Você conseguiu estabilidade financeira, alcançou seus objetivos profissionais e pessoais, mas ainda assim existe algo incompleto em você? A sua realização pode estar no intercâmbio, mesmo depois dos 40 anos!

Por mais que pareça loucura viver o desconhecido quando a vida já começa a pedir mais tranquilidade, a melhora da qualidade de vida daqueles que experimentam o exterior mesmo que por pouco tempo é visível. Quem garante é o gerente de vendas da SEDA Intercâmbios, Sidnei Santos, que há anos acompanha histórias de intercambistas. “Vejo mulheres, homens, casais e até pais e filhos que deixam tudo para trás para investirem um tempo no exterior e voltam cheios de energia. É como se tivessem recuperado a capacidade de sonhar novamente”, conta.

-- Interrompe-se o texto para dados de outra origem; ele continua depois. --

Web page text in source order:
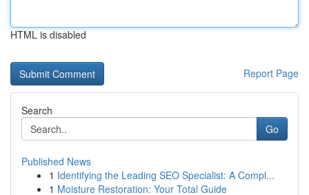
HTML is disabled
Report Page
Search
Go
Published News
1 Identifying the Leading SEO Specialist: A Compl...
1 Moisture Restoration: Your Total Guide
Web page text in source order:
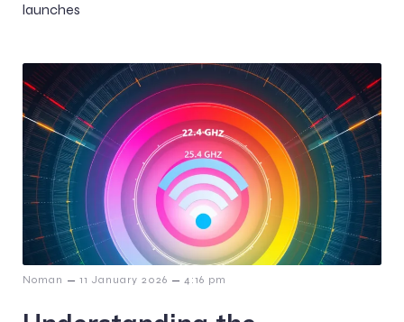
launches
Noman – 11 January 2026 – 4:16 pm
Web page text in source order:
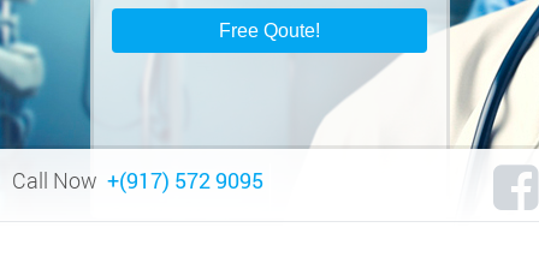
Call Now +(917) 572 9095
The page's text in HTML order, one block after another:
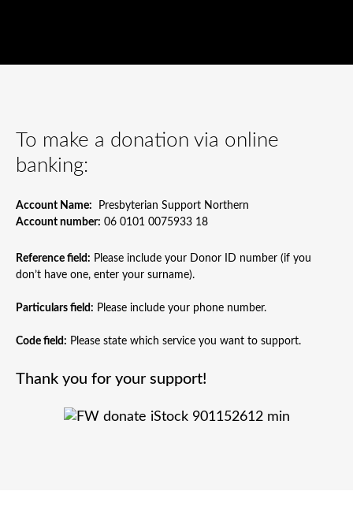
To make a donation via online
banking:
Account Name: Presbyterian Support Northern
Account number: 06 0101 0075933 18
Reference field: Please include your Donor ID number (if you
don’t have one, enter your surname).
Particulars field: Please include your phone number.
Code field: Please state which service you want to support.
Thank you for your support!
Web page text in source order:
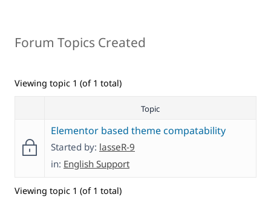
Forum Topics Created
Viewing topic 1 (of 1 total)
Topic
Elementor based theme compatability
Started by: lasseR-9
in: English Support
Viewing topic 1 (of 1 total)
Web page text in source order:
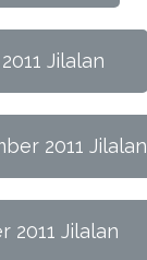
Jilalan
2011 Jilalan
2011 Jilalan
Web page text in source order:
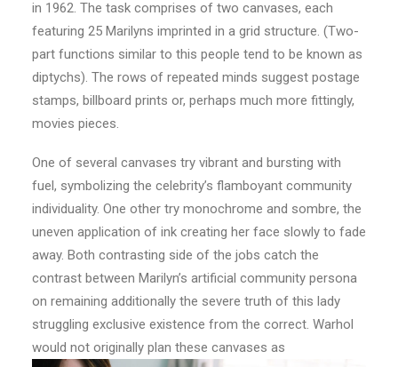
in 1962. The task comprises of two canvases, each
featuring 25 Marilyns imprinted in a grid structure. (Two-
part functions similar to this people tend to be known as
diptychs). The rows of repeated minds suggest postage
stamps, billboard prints or, perhaps much more fittingly,
movies pieces.
One of several canvases try vibrant and bursting with
fuel, symbolizing the celebrity’s flamboyant community
individuality. One other try monochrome and sombre, the
uneven application of ink creating her face slowly to fade
away. Both contrasting side of the jobs catch the
contrast between Marilyn’s artificial community persona
on remaining additionally the severe truth of this lady
struggling exclusive existence from the correct. Warhol
would not originally plan these canvases as
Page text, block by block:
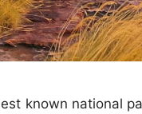
known national

Se você considera passar um tempo fora do Brasil, mas as preocupações não deixam seu desejo virar realidade só porque você já passou dos 40 anos de idade, veja algumas dicas de quem é especialista no assunto:

1. Não tenha medo do novo idioma

Com o passar dos anos, as pessoas tendem a achar que terão mais dificuldade em aprender uma nova língua e não conseguirão se comunicar.  Claro que isso depende de cada um, mas não é uma regra. “As pessoas mais maduras têm foco em seus objetivos, diferente de muitos adolescentes e jovens. São as pessoas que mais participam das aulas, estudam e aproveitam mais o que o país tem a oferecer, afirma Sidnei.

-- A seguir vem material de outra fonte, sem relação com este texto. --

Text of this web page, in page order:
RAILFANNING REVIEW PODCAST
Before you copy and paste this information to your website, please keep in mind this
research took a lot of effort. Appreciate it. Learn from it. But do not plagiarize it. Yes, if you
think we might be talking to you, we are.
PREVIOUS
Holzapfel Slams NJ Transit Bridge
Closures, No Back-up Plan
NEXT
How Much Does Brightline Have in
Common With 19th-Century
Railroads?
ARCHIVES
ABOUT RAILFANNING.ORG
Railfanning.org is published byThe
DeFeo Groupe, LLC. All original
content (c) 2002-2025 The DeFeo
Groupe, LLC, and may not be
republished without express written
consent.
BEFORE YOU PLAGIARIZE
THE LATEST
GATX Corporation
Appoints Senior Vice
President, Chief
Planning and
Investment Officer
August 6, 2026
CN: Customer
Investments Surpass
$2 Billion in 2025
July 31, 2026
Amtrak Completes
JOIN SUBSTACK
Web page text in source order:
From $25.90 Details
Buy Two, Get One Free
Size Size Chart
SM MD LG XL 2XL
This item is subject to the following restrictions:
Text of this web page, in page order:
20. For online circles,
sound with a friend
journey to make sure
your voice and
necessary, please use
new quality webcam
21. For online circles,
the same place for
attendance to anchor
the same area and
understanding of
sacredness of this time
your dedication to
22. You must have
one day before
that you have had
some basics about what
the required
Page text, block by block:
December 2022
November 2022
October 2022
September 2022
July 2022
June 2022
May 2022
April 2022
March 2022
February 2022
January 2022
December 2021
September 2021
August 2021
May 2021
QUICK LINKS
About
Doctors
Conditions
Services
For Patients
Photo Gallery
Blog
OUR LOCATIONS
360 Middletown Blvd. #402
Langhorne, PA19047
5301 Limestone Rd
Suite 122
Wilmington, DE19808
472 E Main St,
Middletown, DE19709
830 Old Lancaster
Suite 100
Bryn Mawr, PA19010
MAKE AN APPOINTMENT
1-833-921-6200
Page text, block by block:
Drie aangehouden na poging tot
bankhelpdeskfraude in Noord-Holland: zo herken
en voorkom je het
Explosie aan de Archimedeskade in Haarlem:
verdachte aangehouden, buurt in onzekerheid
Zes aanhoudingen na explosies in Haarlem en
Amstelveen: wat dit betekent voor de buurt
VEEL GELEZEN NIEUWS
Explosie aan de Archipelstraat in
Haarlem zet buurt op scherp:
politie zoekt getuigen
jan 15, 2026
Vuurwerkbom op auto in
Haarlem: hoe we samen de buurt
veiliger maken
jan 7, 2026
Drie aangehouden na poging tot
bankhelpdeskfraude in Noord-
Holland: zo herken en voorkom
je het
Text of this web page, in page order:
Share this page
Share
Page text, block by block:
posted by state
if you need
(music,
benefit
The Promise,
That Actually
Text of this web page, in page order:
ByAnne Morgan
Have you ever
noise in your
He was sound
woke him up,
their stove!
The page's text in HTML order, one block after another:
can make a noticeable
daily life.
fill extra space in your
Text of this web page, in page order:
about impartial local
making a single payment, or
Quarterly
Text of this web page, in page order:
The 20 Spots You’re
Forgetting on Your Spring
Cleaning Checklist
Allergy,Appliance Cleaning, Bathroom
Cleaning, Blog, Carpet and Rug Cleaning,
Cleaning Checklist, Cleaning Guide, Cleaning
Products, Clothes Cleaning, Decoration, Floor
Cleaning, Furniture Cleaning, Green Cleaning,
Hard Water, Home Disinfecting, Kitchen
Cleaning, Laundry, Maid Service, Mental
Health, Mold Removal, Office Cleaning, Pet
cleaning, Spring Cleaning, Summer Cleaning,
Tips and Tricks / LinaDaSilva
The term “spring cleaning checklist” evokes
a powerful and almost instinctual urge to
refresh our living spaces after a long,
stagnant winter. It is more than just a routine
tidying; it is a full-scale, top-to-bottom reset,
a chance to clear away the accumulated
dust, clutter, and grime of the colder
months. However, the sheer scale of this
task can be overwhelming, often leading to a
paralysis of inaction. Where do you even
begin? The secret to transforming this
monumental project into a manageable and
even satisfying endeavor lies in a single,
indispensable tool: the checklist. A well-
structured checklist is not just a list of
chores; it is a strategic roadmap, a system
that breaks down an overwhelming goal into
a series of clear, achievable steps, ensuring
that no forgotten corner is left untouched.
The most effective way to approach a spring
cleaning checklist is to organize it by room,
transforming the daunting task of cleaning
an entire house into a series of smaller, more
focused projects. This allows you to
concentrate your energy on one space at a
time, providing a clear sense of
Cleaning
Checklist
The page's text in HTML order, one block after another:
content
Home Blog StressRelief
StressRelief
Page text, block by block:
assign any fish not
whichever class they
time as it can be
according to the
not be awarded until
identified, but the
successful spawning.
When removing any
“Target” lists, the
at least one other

2. Esteja aberto a conhecer pessoas

Amizade no intercâmbio é um ponto de preocupação em qualquer idade. Longe da família e dos amigos, o medo é da solidão. Porém, se você estiver aberto a conhecer outras pessoas, bons amigos não faltarão. Você nunca está sozinho em outro país, tem sempre gente de diversas nacionalidades também querendo ampliar a rede de amigos.

3. Esqueça sua rotina

O sucesso de um intercâmbio depende da sua adaptação ao que é diferente. Então, uma dica importante é deixar de lado os hábitos cotidianos. Os horários de suas refeições podem mudar. Você dificilmente conseguirá dormir ou acordar nas horas que costumava fazer isso no Brasil. “Sair da rotina pode ser um dos maiores desafios para quem já se acostumou a uma vida regrada. Vencendo isso, a pessoa descobre os benefícios de um estilo de vida mais flexível”, reforça o gerente de vendas.

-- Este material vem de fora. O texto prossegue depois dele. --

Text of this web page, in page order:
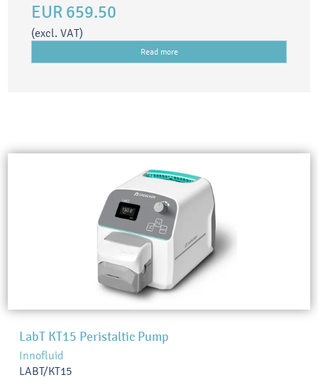
EUR 659.50
(excl. VAT)
Read more
LabT KT15 Peristaltic Pump
Innofluid
LABT/KT15
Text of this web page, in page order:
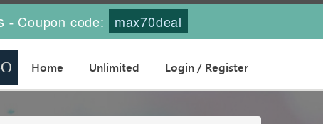
- Coupon code: max70deal
Home Unlimited Login / Register
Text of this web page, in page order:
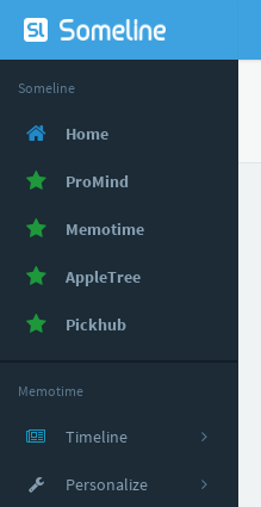
Someline
Home
ProMind
Memotime
AppleTree
Pickhub
Memotime
Timeline
Personalize
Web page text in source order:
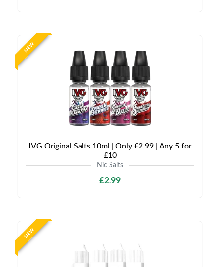
NEW
IVG Original Salts 10ml | Only £2.99 | Any 5 for
£10
Nic Salts
£2.99
NEW
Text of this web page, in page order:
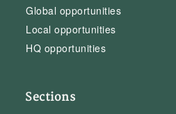
Global opportunities
Local opportunities
HQ opportunities
Sections
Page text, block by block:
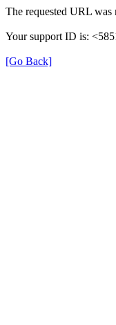
The requested URL was
Your support ID is:
[Go Back]
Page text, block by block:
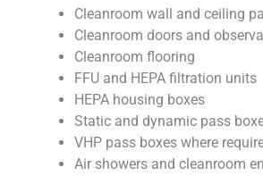
Cleanroom wall and ceiling
Cleanroom doors and
Cleanroom flooring
FFU and HEPA filtration units
HEPA housing boxes
Static and dynamic pass
VHP pass boxes where
Air showers and cleanroom
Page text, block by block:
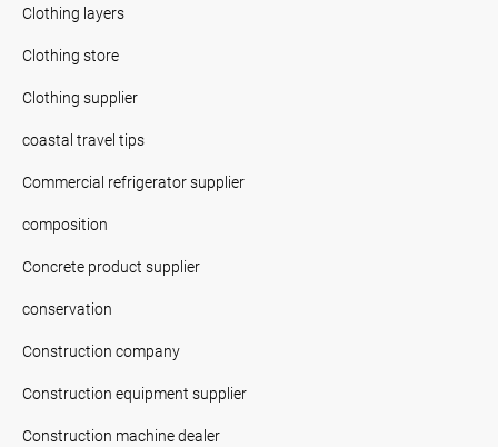
Clothing layers
Clothing store
Clothing supplier
coastal travel tips
Commercial refrigerator supplier
composition
Concrete product supplier
conservation
Construction company
Construction equipment supplier
Construction machine dealer
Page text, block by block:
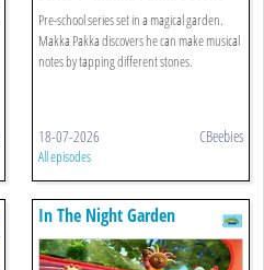
Concert
Pre-school series set in a magical garden.
Makka Pakka discovers he can make musical
notes by tapping different stones.
18-07-2026 CBeebies
All episodes
In The Night Garden
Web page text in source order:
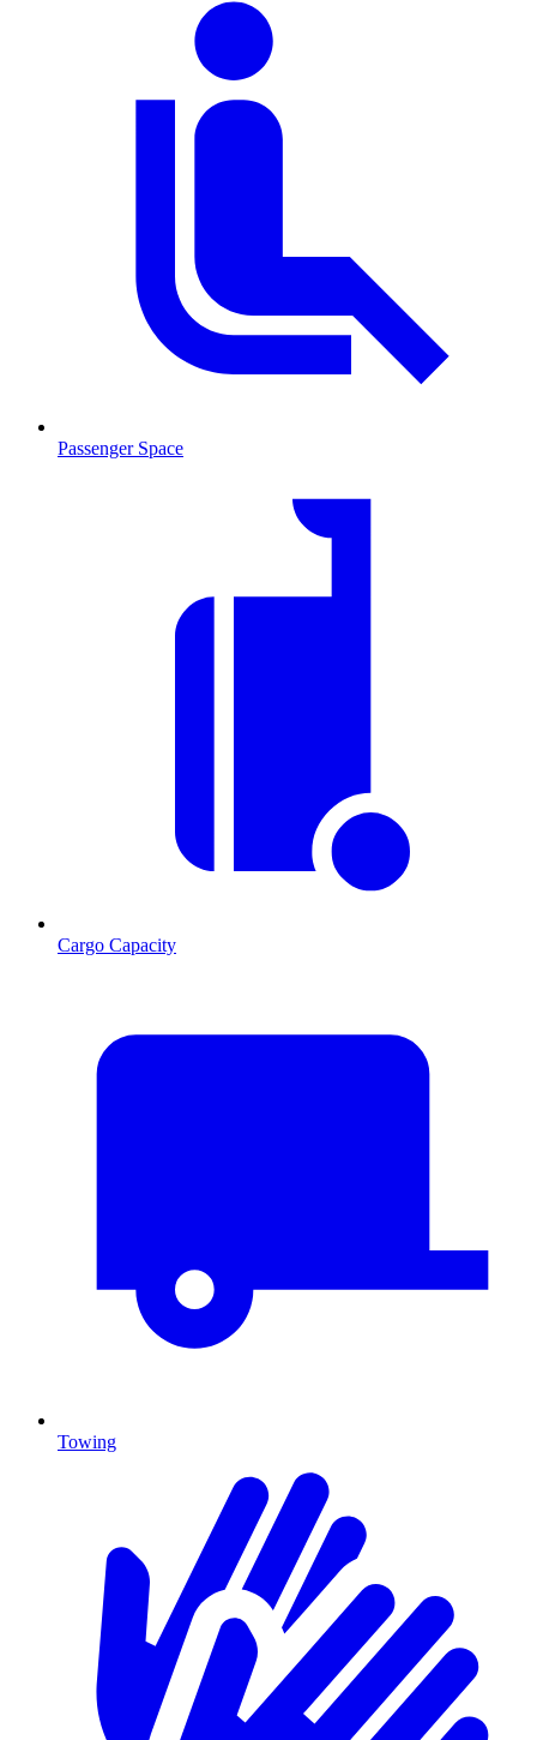
Passenger Space
Cargo Capacity
Towing
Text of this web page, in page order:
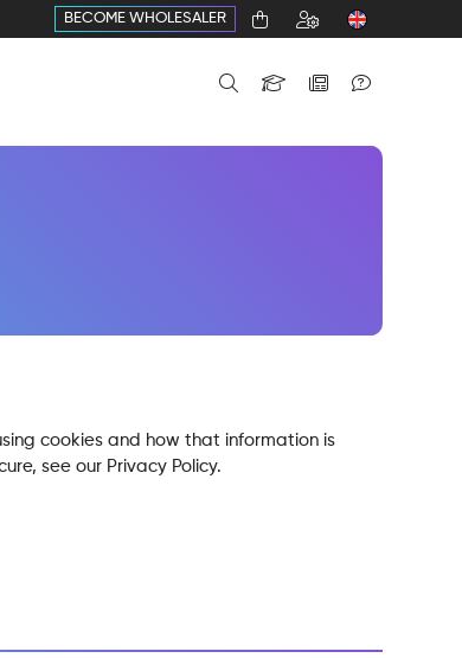
BECOME WHOLESALER
cookies and how that information is
see our Privacy Policy.

4. Abra mão de alguns confortos

Trocar o carro pelo ônibus ou por caminhadas é o mais comum no intercâmbio. O conforto não se compara, mas os benefícios para o meio ambiente e para a saúde também não. Sem falar na chance de apreciar as paisagens dos lugares novos. O mesmo se aplica para o conforto de casa.

“Cada cultura tem um padrão de moradia e quase todas são bem diferentes das do Brasil. É importante lembrar que abrir mão de conforto faz parte da construção de um resultado positivo para essa experiência. Mas sempre existem opções para quem for mais exigente”, garante Sidnei. É possível priorizar o conforto, mas o custo do intercâmbio sobe em média 30% em relação ao pacote padrão.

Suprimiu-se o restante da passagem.